(Stored items)
- - -

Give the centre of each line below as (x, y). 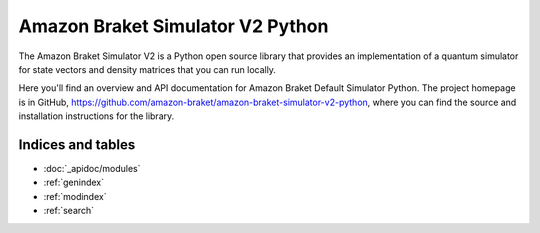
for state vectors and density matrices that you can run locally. (147, 69)
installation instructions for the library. (96, 116)
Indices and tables (77, 144)
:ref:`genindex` (74, 182)
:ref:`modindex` (75, 196)
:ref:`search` (69, 211)
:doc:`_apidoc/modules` (92, 169)

- - -

ACTIVITY: Omit the pictures; print the records above exactly.

RESPONSE AREA:
Give the centre of each line below as (x, y). 
for state vectors and density matrices that you can run locally. (147, 69)
installation instructions for the library. (96, 116)
Indices and tables (77, 144)
:ref:`genindex` (74, 182)
:ref:`modindex` (75, 196)
:ref:`search` (69, 211)
:doc:`_apidoc/modules` (92, 169)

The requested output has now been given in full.